Me desespera su desinterés en el mundo analógico de sus
ancestros, ese pasado al que pertenecieron generaciones de Mendoza que los ata
aun a su pesar. Me desespera no acabar de explicarles que existió un Agustín
Lara o el danzón o el cine de Fernando de Fuentes; la vida no comenzó en 1980,
como piensan, sino que hubo un 68 en Tlaltelolco, un 61 en Puebla acompañados ambos
de largas cabelleras, minifaldas y pachule. Que existió el Siglo XX en el que
cometimos algunos errores.
He sido un hombre cuyo intelecto ha sido movido por la
memoria; fuera de alguna pose en la que me quiera ver muy moderno, he estado
pensando seriamente en si me conviene o no seguir conectado a esto que te digo.
O si, tal vez, ya
no hay vuelta atrás.
Después de los sesenta se convierte uno en candidato al
panteón, inicia una bajada, una salida, una muerte invocada; una década antes
comenzó el deterioro, las uñas se me hicieron frágiles, muchas de las pequeñas
dolencias se convirtieron en males crónicos; diez años después soy un catálogo
de curiosidades fisiológicas, pero bien, no es para preocuparse.

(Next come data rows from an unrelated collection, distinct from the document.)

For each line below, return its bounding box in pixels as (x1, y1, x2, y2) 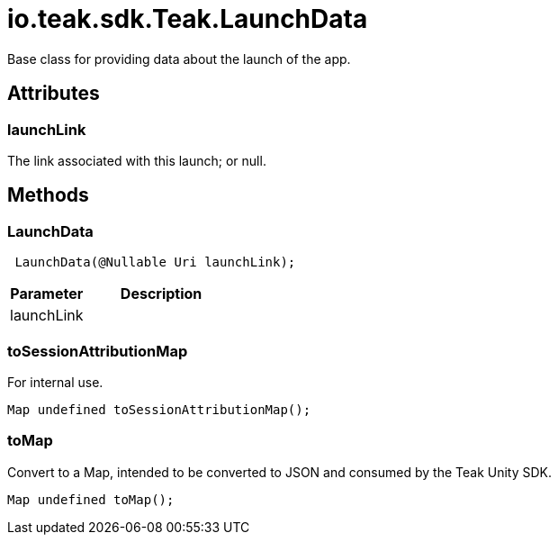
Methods (7, 184, 89, 207)
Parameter (10, 285, 84, 303)
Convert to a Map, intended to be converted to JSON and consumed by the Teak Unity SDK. (7, 464, 553, 480)
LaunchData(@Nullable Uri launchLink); (14, 255, 296, 270)
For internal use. (7, 374, 103, 390)
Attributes (7, 82, 100, 105)
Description (120, 285, 202, 303)
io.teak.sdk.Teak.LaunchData (7, 4, 368, 34)

Es parte del descenso, fácil de imaginar en esta gráfica
cartesiana de línea: aplanas la curva por ahí de los cuarenta y a los cincuenta
comienza el descenso. Cuando finalmente llegas al piso has triunfado. Eso es
todo, muchas gracias por participar.
El coronavirus me ha parecido dolorosamente dirigido; no
digo que sea la estrategia de nadie, pero la inclinación natural de este virus
es la de acabar con miles de habitantes del planeta, de preferencia ancianos, infectándoles
los pulmones. Este virus es como una especialización de mal gusto en un negocio
turbio de la Santa Muerte, “mándeme un virus para deshacerme de los calvos, por
favor”. En Europa volvería a ser una calamidad. Como sea, acepto con humildad
que el burócrata de la salud que me atendiera en esta contingencia me hiciera a
un lado de la cama con ventilador para poner a un joven ahí, aun cuando llegué temprano. Lo
acepto y ya, no veo para qué hacer un escándalo.
Pero el virus me ha parecido una canallada.